◆ **EXERCISE BRIEF**:
Identify all lines of the data containing the string "nodes" and copy them.

***** DATASET RECORDS

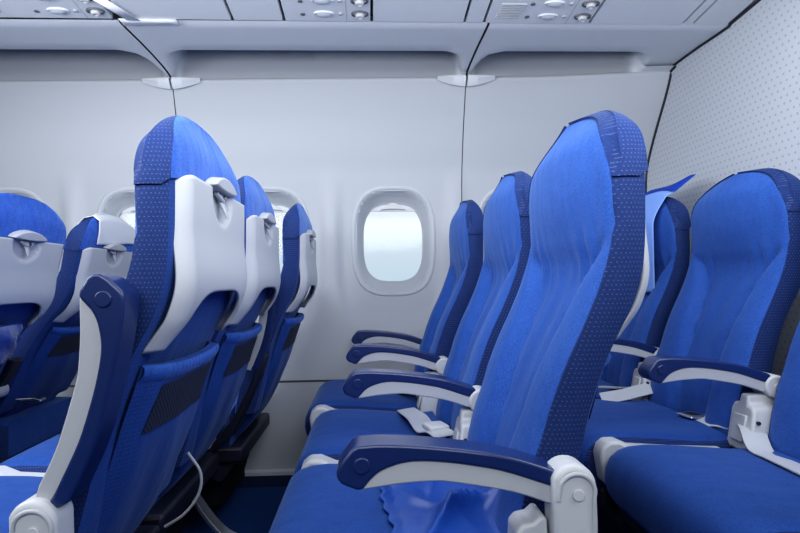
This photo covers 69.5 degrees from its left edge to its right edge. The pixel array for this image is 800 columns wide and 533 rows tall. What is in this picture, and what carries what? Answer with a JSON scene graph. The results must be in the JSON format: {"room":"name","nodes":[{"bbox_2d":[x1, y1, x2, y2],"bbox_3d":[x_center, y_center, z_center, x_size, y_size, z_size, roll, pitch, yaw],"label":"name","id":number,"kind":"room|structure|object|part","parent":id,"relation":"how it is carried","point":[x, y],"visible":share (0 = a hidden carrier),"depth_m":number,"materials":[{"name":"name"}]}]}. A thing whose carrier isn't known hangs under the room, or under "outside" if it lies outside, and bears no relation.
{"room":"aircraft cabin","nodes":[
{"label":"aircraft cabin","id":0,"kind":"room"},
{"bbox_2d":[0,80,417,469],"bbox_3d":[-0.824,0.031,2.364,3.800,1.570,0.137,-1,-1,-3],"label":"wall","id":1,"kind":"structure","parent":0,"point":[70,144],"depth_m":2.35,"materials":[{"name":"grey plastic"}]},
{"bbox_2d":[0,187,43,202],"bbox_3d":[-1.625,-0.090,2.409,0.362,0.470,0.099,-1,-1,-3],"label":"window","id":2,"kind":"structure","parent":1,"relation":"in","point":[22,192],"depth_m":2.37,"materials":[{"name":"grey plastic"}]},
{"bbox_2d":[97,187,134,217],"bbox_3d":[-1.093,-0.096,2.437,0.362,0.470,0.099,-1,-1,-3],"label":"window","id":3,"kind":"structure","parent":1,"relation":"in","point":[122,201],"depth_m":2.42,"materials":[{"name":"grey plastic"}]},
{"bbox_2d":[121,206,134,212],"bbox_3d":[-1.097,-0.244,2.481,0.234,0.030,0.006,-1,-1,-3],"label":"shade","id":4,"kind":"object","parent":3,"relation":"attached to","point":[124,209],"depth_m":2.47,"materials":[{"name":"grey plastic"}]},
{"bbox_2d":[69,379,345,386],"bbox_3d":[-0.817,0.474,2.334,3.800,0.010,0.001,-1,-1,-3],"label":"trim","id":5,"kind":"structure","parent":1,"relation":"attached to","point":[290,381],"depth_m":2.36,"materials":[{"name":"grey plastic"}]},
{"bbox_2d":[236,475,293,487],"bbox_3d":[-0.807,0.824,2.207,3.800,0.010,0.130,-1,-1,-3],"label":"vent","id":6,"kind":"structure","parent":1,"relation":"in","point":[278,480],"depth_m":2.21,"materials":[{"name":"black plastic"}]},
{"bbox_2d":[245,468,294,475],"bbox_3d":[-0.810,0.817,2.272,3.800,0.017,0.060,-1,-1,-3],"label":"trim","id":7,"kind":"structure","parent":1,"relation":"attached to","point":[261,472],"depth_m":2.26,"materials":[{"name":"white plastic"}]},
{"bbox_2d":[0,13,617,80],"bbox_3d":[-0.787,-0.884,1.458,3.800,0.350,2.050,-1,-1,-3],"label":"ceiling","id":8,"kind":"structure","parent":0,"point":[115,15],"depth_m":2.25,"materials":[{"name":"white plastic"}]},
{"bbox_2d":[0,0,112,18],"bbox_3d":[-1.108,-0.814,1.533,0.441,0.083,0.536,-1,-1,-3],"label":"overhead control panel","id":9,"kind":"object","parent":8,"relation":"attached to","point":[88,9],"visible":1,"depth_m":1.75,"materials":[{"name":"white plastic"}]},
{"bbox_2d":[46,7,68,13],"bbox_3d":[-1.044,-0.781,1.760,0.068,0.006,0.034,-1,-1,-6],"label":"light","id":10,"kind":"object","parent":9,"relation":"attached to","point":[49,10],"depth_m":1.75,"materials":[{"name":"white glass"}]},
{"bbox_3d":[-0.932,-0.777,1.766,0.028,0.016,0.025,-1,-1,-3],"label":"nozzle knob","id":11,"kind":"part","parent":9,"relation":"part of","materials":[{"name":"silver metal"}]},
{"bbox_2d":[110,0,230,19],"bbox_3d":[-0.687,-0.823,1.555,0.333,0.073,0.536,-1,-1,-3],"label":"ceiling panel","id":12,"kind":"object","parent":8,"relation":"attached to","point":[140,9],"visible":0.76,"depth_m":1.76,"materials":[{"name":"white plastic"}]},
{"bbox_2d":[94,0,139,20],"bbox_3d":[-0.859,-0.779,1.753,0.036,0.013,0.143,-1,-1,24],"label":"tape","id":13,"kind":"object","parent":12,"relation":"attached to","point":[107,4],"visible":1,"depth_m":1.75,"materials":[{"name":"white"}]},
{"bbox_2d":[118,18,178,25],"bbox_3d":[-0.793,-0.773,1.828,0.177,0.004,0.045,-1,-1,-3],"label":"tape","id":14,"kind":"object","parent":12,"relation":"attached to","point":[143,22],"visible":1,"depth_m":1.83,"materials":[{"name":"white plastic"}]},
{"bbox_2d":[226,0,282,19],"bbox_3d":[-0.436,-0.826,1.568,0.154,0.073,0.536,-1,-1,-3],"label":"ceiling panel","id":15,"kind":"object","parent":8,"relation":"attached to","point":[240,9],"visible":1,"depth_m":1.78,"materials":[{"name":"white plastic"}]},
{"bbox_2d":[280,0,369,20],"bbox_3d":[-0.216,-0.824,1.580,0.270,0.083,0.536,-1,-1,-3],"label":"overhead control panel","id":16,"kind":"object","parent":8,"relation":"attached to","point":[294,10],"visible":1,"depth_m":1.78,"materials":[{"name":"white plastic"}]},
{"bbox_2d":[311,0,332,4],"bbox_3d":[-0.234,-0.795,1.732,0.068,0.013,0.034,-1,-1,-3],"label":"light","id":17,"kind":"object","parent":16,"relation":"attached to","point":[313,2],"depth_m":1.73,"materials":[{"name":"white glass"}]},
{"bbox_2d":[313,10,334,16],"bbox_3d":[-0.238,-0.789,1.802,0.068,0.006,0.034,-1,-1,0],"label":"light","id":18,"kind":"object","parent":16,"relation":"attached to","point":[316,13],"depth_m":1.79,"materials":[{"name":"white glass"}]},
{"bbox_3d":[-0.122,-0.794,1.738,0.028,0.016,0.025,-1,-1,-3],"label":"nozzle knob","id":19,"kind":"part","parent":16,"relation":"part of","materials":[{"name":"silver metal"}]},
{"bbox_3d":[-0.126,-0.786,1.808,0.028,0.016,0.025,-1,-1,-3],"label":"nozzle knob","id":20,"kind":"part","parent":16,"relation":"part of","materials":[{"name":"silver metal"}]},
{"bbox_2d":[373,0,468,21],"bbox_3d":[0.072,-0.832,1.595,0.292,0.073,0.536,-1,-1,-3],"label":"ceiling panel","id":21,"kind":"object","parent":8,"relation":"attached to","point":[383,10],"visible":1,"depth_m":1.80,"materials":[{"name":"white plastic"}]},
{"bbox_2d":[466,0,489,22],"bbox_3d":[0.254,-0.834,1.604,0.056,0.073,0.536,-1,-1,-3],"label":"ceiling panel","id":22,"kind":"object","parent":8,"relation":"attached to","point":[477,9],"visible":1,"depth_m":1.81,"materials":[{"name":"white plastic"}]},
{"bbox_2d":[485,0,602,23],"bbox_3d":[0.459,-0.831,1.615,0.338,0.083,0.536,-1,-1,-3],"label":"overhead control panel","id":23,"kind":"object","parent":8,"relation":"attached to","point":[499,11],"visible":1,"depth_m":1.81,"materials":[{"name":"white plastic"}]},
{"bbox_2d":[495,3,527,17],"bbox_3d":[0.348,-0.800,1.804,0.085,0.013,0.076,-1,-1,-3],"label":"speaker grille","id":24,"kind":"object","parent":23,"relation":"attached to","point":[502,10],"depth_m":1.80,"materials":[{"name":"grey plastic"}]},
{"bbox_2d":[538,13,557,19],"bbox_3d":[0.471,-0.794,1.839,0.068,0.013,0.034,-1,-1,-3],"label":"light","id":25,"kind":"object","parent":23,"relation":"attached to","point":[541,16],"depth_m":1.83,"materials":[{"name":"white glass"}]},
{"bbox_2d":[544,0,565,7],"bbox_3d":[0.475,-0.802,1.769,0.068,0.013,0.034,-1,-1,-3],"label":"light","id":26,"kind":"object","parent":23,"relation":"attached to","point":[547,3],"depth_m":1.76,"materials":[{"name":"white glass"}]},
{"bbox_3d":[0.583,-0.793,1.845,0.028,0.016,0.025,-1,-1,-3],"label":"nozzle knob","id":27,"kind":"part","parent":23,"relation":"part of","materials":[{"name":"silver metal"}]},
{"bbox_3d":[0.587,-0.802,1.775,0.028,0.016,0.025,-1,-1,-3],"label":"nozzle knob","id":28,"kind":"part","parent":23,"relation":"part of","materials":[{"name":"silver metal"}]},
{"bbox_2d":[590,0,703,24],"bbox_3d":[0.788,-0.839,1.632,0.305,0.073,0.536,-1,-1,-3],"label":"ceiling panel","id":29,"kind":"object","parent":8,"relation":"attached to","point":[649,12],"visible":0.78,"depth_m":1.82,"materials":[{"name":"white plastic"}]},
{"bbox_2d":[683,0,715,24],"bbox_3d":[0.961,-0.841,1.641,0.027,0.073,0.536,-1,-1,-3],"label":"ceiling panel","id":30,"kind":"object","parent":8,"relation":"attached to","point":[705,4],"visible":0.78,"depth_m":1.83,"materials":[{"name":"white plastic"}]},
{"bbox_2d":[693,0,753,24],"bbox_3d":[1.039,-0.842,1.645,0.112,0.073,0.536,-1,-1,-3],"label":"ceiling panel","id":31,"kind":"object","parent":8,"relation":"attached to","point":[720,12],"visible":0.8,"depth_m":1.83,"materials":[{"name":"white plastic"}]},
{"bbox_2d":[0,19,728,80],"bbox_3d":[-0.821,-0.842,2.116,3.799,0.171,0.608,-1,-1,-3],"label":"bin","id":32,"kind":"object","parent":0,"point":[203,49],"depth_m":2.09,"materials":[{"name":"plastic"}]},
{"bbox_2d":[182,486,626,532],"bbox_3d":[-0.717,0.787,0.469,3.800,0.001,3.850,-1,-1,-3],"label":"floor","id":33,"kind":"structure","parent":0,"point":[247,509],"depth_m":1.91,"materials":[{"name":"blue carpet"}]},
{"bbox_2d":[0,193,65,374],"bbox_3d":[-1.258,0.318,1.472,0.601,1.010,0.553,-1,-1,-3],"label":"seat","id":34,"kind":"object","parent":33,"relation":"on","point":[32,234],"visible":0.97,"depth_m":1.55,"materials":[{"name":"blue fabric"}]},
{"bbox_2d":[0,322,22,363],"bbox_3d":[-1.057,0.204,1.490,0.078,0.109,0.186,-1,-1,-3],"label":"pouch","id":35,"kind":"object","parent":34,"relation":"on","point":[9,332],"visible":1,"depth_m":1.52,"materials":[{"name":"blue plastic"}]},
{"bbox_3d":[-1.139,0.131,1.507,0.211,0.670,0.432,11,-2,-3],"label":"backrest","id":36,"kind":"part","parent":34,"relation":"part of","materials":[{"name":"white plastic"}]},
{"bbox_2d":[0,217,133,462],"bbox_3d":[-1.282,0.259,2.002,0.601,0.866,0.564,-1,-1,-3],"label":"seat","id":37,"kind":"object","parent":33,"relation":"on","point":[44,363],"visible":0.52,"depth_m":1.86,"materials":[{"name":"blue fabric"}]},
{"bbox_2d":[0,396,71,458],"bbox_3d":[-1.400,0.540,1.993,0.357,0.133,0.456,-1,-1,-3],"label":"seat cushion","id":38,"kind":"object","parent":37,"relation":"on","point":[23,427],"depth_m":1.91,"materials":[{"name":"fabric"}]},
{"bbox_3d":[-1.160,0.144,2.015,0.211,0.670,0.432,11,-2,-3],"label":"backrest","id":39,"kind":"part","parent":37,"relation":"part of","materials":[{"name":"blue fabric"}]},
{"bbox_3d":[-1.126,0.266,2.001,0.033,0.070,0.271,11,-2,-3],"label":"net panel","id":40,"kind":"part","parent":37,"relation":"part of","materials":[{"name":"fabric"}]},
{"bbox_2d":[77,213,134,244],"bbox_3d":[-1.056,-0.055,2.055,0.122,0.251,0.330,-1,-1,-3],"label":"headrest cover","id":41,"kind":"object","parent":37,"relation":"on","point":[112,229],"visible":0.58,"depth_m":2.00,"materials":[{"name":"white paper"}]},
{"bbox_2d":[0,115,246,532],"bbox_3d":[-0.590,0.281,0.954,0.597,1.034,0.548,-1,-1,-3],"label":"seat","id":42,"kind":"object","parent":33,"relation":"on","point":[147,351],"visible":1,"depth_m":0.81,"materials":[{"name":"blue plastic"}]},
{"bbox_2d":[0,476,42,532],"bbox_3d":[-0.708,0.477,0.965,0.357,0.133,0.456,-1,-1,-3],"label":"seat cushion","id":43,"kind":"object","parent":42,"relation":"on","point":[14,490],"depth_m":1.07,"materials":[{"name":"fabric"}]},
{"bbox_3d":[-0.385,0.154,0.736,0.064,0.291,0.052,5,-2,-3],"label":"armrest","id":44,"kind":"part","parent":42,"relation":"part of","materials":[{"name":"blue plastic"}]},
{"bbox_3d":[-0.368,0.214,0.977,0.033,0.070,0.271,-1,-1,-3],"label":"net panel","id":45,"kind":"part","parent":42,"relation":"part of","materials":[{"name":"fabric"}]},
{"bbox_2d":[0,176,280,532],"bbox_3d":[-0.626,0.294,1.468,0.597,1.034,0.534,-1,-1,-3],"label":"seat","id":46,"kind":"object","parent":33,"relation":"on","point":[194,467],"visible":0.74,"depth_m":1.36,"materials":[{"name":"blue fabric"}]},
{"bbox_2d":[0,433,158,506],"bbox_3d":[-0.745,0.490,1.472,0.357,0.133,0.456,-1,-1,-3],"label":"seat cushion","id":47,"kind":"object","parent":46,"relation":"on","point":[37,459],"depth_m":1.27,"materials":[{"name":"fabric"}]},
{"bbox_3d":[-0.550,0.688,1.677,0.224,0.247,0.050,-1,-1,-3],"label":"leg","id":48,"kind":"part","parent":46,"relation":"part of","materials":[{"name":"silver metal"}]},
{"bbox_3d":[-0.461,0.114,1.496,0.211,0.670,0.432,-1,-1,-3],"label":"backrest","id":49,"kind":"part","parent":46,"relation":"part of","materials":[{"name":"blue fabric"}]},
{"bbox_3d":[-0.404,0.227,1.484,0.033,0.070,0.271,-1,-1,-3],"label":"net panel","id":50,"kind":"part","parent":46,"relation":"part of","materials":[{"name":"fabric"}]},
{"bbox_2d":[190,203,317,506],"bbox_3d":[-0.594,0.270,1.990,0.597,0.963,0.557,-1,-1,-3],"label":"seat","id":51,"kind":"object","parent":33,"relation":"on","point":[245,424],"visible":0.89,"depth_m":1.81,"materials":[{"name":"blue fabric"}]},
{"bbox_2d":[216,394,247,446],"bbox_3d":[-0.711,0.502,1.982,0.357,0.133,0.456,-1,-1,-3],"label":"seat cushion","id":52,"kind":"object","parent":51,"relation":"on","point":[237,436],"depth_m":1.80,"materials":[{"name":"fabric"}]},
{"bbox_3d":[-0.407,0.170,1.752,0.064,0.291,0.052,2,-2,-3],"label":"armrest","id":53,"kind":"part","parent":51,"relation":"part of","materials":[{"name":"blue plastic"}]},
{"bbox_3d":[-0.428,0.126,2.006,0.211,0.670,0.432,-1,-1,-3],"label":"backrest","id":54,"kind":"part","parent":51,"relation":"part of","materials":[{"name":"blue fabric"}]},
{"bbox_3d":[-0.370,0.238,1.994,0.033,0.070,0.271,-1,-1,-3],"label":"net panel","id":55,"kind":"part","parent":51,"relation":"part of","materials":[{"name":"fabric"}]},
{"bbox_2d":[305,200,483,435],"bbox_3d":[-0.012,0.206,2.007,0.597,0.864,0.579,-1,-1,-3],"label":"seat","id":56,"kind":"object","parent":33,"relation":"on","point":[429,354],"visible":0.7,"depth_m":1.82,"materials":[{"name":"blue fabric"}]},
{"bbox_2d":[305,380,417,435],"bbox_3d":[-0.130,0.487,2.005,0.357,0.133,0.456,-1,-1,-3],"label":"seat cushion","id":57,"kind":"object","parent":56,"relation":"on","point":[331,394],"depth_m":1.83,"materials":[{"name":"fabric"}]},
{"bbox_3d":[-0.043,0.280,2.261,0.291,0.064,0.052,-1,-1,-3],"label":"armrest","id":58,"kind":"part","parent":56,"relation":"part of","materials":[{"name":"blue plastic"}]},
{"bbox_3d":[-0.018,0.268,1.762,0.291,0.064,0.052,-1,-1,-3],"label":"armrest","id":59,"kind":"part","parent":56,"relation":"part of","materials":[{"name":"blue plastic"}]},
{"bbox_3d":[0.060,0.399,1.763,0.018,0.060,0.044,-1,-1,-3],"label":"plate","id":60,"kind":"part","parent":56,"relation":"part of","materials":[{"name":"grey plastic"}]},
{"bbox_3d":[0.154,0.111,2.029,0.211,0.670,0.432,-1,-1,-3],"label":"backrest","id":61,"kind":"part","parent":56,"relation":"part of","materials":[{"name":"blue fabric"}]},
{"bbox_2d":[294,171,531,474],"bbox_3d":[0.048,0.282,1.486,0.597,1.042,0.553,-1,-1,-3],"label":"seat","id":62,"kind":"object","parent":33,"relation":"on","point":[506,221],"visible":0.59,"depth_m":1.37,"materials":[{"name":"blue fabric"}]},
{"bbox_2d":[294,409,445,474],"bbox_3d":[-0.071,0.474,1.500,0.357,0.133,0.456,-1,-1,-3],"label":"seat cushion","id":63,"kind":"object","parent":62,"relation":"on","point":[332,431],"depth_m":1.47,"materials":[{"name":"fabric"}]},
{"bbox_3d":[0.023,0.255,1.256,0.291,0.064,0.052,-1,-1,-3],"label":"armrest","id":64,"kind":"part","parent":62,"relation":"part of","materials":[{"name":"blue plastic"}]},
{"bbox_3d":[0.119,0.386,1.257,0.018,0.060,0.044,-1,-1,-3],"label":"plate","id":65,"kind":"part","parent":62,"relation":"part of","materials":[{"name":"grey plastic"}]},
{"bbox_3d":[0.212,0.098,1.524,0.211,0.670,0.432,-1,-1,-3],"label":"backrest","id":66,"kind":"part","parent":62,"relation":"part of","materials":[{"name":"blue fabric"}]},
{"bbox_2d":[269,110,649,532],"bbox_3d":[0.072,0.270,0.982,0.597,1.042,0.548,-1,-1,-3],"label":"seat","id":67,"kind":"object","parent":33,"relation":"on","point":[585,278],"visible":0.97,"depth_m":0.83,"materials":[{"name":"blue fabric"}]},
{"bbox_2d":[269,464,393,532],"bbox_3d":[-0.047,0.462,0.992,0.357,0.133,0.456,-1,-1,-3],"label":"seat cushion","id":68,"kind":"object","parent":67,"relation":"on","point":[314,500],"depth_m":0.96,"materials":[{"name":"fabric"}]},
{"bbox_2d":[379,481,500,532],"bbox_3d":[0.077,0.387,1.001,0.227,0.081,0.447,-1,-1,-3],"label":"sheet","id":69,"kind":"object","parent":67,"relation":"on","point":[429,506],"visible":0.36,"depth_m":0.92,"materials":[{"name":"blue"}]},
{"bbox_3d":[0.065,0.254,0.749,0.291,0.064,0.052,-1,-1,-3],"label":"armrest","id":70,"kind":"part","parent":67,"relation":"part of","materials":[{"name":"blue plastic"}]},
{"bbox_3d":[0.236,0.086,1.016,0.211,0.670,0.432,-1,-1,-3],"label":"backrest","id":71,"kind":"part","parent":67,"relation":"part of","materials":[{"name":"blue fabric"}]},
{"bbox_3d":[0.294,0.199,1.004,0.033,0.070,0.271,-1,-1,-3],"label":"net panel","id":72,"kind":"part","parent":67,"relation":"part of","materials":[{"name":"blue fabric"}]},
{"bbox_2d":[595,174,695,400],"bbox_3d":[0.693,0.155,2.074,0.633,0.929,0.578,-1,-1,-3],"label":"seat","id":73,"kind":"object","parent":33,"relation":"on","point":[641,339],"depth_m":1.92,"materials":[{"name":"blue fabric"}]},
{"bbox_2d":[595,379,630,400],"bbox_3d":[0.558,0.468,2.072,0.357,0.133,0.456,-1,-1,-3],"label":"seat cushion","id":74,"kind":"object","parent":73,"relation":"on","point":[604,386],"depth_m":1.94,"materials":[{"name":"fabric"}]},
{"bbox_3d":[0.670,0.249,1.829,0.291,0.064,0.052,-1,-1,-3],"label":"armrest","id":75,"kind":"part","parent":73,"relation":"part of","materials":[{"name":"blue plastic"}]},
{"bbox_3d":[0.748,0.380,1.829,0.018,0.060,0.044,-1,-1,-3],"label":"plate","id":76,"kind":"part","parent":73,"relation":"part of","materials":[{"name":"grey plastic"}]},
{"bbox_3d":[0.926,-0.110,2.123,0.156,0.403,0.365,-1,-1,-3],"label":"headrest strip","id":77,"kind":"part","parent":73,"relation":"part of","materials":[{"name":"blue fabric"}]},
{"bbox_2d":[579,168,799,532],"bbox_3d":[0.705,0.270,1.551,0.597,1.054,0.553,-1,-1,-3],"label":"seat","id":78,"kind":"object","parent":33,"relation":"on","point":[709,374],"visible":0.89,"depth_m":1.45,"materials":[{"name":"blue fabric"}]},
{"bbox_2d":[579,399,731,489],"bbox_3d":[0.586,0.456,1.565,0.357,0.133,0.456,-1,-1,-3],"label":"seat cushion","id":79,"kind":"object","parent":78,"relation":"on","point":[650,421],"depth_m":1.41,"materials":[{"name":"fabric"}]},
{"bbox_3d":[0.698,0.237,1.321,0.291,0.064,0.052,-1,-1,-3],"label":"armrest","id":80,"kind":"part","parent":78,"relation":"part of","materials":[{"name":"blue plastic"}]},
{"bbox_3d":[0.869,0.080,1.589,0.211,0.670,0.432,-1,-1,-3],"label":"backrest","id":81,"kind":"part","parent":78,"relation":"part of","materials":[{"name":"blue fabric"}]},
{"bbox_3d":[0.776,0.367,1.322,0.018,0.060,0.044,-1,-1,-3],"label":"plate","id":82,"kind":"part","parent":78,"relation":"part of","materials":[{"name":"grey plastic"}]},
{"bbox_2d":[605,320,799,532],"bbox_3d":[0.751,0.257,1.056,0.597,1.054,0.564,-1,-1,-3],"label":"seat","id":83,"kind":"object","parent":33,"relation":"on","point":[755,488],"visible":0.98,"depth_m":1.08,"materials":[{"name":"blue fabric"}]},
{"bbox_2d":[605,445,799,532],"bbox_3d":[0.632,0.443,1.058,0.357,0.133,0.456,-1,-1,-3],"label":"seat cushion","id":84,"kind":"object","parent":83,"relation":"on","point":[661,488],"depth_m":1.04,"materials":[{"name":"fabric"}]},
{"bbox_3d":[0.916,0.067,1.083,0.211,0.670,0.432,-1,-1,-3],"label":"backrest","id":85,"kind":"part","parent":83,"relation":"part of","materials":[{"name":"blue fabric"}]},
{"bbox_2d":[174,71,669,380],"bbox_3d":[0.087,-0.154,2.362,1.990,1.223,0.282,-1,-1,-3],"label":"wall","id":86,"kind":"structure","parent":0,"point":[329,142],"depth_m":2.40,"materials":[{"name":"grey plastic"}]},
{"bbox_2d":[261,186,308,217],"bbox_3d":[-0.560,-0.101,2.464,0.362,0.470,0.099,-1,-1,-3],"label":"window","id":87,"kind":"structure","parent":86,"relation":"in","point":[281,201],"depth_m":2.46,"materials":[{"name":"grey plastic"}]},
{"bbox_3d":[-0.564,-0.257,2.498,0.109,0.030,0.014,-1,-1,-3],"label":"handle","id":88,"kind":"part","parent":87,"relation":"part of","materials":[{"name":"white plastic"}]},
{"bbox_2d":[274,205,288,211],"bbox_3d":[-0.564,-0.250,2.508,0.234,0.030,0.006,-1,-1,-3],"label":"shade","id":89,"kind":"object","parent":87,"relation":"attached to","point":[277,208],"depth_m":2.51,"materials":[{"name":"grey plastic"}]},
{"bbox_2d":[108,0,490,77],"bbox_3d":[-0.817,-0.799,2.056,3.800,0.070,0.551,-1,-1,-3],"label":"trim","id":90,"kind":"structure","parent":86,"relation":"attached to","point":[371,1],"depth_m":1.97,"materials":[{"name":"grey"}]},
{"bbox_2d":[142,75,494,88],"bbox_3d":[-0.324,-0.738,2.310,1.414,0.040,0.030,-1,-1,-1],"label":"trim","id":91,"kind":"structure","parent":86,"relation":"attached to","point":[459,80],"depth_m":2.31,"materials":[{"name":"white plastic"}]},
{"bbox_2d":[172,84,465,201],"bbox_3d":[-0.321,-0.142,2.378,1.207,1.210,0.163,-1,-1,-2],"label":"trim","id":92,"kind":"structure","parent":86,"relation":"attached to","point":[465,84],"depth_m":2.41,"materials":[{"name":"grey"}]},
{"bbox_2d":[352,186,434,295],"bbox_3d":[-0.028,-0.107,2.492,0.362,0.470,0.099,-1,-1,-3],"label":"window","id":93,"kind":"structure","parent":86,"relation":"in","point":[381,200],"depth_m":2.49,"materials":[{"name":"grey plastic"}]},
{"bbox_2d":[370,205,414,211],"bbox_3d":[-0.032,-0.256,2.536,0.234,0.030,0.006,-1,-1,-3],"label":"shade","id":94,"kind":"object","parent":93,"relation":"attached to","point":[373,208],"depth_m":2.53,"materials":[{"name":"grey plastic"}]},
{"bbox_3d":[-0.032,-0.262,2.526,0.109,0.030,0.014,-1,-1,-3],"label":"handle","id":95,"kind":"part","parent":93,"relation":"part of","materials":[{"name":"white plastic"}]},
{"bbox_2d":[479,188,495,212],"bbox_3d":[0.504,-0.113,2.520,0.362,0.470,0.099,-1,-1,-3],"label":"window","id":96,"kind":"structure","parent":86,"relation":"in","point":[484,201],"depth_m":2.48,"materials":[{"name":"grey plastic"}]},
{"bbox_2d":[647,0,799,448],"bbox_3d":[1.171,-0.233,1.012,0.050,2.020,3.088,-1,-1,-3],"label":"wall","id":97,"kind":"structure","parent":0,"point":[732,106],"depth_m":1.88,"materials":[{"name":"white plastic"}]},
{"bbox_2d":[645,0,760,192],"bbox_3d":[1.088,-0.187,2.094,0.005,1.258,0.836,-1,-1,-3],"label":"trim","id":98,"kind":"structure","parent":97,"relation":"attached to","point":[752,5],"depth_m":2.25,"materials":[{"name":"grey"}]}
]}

**********

◆ **WRITTEN SOLUTION**:
This photo covers 69.5 degrees from its left edge to its right edge. The pixel array for this image is 800 columns wide and 533 rows tall. What is in this picture, and what carries what? Answer with a JSON scene graph. The results must be in the JSON format: {"room":"name","nodes":[{"bbox_2d":[x1, y1, x2, y2],"bbox_3d":[x_center, y_center, z_center, x_size, y_size, z_size, roll, pitch, yaw],"label":"name","id":number,"kind":"room|structure|object|part","parent":id,"relation":"how it is carried","point":[x, y],"visible":share (0 = a hidden carrier),"depth_m":number,"materials":[{"name":"name"}]}]}. A thing whose carrier isn't known hangs under the room, or under "outside" if it lies outside, and bears no relation.
{"room":"aircraft cabin","nodes":[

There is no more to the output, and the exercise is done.